Minimum Coverage Instrumentation

TL;DR

This paper introduces an optimal algorithm for minimal instrumentation in control-flow graphs to infer block coverage efficiently, reducing overhead in profile-guided optimizations.

Contribution

It presents the first optimal algorithm for minimum coverage instrumentation in control-flow graphs, enabling efficient coverage inference with minimal added code.

Findings

Optimal $O(|E|)$ time algorithm for block coverage inference.

Extension to edge coverage and edge instrumentation variants.

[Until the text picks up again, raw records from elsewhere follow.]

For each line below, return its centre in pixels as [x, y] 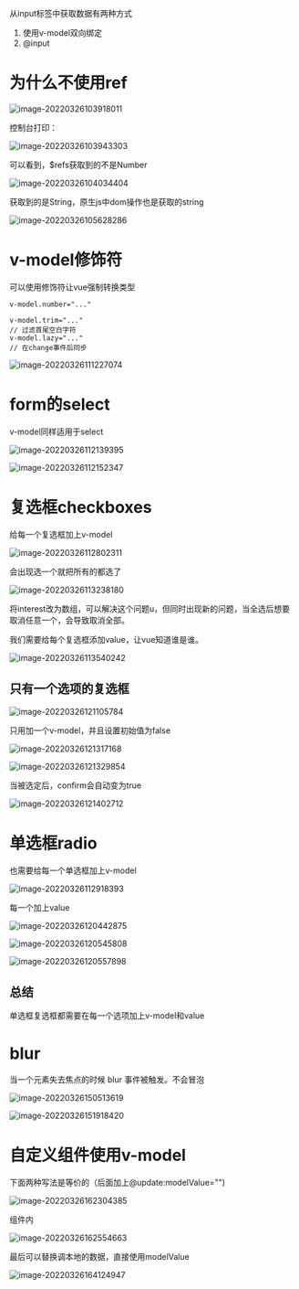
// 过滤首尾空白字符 [43, 330]
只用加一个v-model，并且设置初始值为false [90, 730]
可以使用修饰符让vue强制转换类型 [72, 287]
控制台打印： [33, 127]
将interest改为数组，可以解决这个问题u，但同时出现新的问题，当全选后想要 [149, 608]
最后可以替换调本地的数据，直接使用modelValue [99, 1257]
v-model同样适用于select [57, 431]
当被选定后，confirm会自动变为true [76, 785]
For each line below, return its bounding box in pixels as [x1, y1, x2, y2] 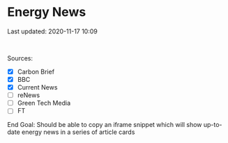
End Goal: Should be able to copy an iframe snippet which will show [7, 121, 202, 129]
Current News [17, 83, 58, 92]
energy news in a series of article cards [21, 128, 135, 136]
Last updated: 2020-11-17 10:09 [7, 27, 98, 35]
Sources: [7, 53, 33, 62]
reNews [17, 91, 40, 99]
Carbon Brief [17, 67, 54, 76]
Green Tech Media [17, 99, 71, 108]
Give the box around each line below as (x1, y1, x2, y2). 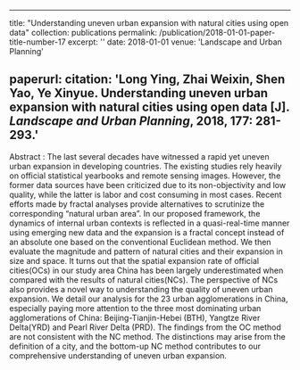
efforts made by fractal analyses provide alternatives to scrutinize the (9, 198, 265, 210)
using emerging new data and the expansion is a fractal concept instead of (9, 226, 285, 237)
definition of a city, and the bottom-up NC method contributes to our (9, 341, 262, 351)
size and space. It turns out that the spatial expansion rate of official (9, 255, 260, 266)
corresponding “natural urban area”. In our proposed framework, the (9, 208, 261, 218)
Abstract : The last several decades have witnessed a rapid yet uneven (9, 151, 270, 161)
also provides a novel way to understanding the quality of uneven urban (9, 284, 274, 294)
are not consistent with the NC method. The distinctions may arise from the (9, 331, 286, 341)
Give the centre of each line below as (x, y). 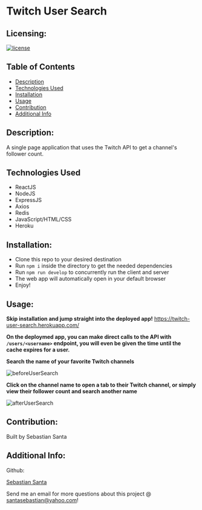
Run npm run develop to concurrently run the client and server (92, 272)
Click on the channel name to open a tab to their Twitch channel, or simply (101, 385)
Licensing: (27, 34)
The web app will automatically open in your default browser (90, 279)
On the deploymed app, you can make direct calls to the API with (89, 337)
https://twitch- (172, 319)
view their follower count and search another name (72, 391)
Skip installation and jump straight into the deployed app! (80, 319)
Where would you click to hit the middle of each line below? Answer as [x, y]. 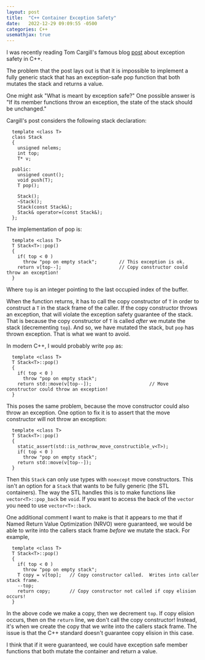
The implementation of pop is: [44, 229]
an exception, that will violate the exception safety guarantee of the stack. [100, 314]
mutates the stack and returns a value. [55, 84]
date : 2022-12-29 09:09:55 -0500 [52, 23]
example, [18, 537]
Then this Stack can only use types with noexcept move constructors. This [100, 479]
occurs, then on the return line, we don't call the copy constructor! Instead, [102, 620]
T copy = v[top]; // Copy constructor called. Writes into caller [108, 575]
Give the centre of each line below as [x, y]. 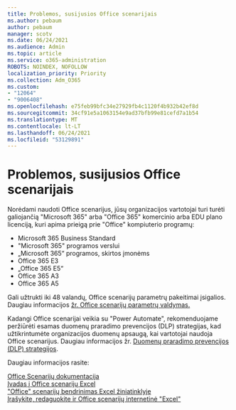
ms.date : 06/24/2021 [38, 41]
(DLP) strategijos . [33, 349]
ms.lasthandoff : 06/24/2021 [49, 133]
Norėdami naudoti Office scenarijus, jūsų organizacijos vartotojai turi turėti [116, 210]
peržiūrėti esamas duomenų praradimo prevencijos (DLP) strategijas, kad [114, 326]
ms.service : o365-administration [57, 60]
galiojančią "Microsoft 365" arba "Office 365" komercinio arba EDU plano [115, 217]
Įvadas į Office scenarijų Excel [52, 384]
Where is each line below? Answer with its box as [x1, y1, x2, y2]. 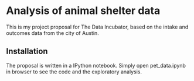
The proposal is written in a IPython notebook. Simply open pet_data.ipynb [6, 62, 186, 69]
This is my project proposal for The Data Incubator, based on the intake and [6, 23, 189, 30]
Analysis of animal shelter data [6, 4, 161, 17]
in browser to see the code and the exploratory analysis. [6, 68, 142, 75]
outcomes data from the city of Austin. [6, 29, 100, 36]
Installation [6, 47, 48, 57]
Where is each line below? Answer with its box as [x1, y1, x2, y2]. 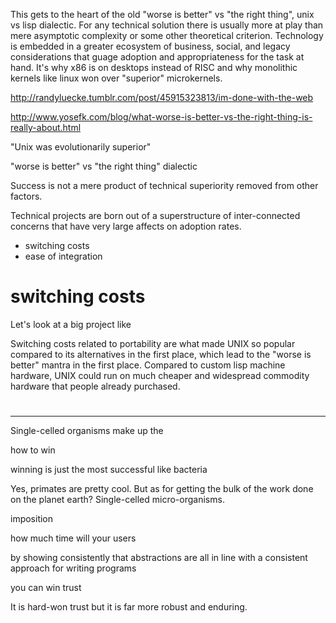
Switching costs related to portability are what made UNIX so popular [10, 337, 296, 349]
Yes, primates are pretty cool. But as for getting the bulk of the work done [10, 483, 314, 495]
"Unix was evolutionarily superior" [10, 141, 152, 153]
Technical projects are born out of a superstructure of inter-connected [10, 210, 301, 221]
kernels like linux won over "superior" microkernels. [10, 72, 223, 84]
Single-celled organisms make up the [10, 425, 164, 437]
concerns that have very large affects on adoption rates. [10, 220, 242, 232]
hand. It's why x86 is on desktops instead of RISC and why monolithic [10, 62, 298, 73]
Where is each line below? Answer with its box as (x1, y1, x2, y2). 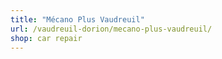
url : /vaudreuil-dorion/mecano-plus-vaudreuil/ (10, 24, 213, 34)
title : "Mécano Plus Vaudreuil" (10, 14, 145, 25)
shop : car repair (10, 33, 83, 43)
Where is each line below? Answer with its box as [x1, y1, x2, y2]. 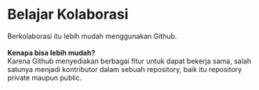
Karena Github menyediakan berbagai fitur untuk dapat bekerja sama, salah [7, 56, 252, 66]
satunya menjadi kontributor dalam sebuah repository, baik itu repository [7, 64, 243, 74]
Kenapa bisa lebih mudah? [7, 48, 96, 57]
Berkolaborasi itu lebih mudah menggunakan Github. [7, 31, 177, 41]
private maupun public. [7, 73, 82, 82]
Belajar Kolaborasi [7, 5, 129, 23]
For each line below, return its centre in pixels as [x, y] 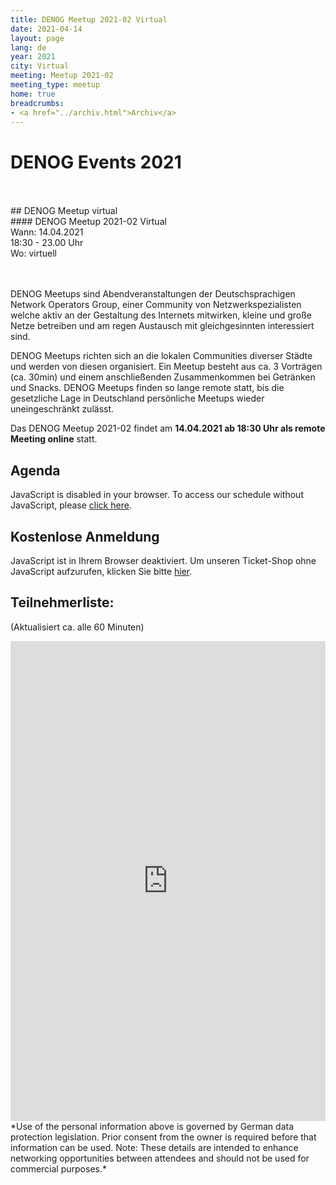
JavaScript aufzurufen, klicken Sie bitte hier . [101, 571]
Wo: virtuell [33, 253]
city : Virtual [40, 66]
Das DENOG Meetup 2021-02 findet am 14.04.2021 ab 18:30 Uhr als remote [168, 428]
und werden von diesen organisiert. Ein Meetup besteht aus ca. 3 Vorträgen [166, 367]
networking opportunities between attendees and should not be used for [160, 1158]
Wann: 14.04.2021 [47, 232]
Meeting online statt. [54, 439]
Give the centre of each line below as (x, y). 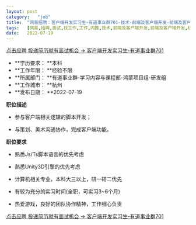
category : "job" (28, 17)
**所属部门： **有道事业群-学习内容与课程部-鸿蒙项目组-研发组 (90, 78)
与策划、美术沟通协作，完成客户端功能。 (63, 130)
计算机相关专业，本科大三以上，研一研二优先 (68, 179)
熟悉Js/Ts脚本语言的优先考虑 (49, 154)
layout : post (22, 11)
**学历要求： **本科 (38, 63)
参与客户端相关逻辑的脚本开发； (53, 117)
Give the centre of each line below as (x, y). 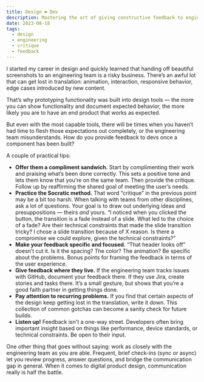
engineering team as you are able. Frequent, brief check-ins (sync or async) (101, 353)
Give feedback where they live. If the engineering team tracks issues (102, 270)
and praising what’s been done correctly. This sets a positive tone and (103, 173)
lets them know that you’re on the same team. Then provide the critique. (105, 180)
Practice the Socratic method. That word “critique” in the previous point (106, 193)
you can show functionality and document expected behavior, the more (96, 106)
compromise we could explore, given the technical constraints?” (95, 238)
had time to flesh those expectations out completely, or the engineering (96, 130)
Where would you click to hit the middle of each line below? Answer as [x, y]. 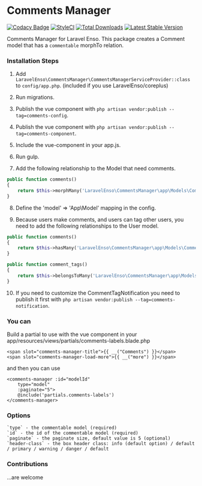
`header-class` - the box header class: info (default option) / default [101, 444]
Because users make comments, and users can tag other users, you [100, 219]
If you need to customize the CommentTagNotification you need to [98, 293]
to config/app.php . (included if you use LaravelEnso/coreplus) [92, 86]
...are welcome [25, 477]
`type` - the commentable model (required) [62, 428]
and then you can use [34, 369]
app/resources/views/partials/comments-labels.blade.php [79, 341]
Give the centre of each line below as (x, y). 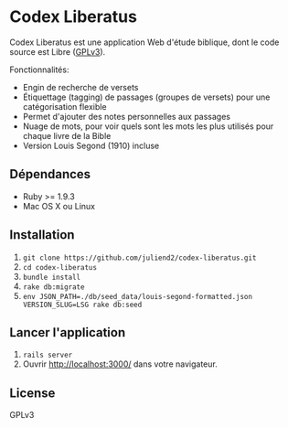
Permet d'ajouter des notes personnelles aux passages (127, 116)
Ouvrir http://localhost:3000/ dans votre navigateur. (120, 364)
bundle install (52, 277)
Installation (42, 235)
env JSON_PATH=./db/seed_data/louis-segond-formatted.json (138, 296)
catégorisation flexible (64, 106)
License (32, 393)
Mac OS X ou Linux (59, 206)
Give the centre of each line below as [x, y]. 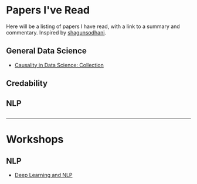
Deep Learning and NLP [43, 175]
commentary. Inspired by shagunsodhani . [56, 32]
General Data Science [46, 51]
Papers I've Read [48, 10]
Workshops [35, 139]
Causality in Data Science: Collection [59, 65]
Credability [27, 83]
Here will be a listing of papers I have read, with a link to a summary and [93, 26]
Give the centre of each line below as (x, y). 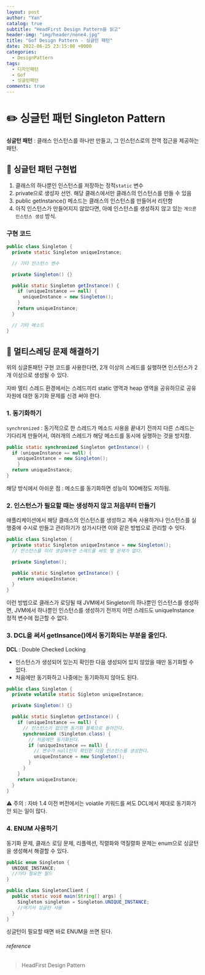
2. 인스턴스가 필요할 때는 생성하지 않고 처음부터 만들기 (81, 505)
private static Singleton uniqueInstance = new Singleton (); (92, 545)
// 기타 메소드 (28, 325)
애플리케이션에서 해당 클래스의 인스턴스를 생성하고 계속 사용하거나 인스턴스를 (98, 520)
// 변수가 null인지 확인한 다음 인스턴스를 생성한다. (91, 751)
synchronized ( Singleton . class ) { (67, 734)
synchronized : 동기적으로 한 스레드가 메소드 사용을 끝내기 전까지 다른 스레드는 (100, 428)
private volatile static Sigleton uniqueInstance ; (78, 694)
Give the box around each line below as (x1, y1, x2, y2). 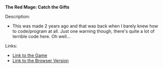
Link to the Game (12, 52, 48, 58)
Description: (5, 14, 30, 19)
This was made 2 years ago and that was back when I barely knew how (12, 23, 159, 29)
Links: (5, 43, 17, 48)
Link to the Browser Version (12, 58, 69, 63)
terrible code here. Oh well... (12, 34, 71, 39)
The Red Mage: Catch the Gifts (5, 4, 70, 10)
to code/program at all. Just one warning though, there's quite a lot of (12, 28, 155, 34)
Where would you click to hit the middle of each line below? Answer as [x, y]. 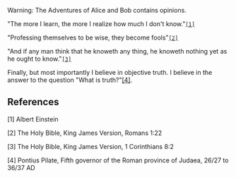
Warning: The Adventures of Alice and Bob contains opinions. [97, 10]
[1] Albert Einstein [33, 119]
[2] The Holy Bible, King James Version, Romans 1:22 [85, 133]
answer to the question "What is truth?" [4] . [70, 80]
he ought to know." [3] [40, 59]
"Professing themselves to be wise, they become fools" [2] [93, 37]
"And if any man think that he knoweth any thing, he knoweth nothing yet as [117, 51]
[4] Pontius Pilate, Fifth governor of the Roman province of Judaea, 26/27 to [118, 160]
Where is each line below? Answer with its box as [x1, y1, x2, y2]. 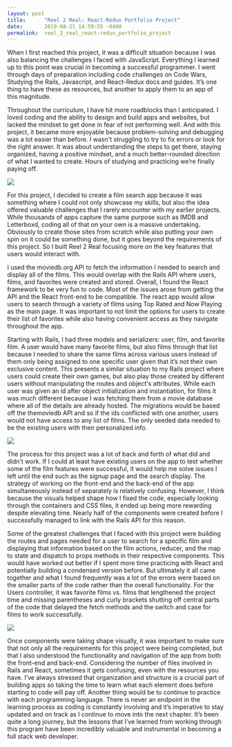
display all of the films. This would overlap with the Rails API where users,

Reduces overhead in profile-guided optimization processes.

Abstract

Modern compilers leverage block coverage profile data to carry out downstream profile-guided optimizations to improve the runtime performance and the size of a binary. Given a control-flow graph $G=(V, E)$ of a function in the binary, where nodes in $V$ correspond to basic blocks (sequences of instructions that are always executed sequentially) and edges in $E$ represent jumps in the control flow, the goal is to know for each block $u \in V$ whether $u$ was executed during a session. To this end, extra instrumentation code that records when a block is executed needs to be added to the binary. This extra code creates a time and space overhead, which one would like to minimize as much as possible. Motivated by this application, we study the Minimum Coverage Instrumentation problem, where the goal is to find a minimum size subset of blocks to instrument such that the coverage of the remaining blocks in the graph can be inferred from the coverage status of the instrumented subset. Our main result is an algorithm to find an optimal instrumentation strategy and to carry out the inference in $O(|E|)$ time. We also study variants of this basic problem in which we are interested in learning the coverage of edges instead of the nodes, or when we are only allowed to instrument edges instead of the nodes.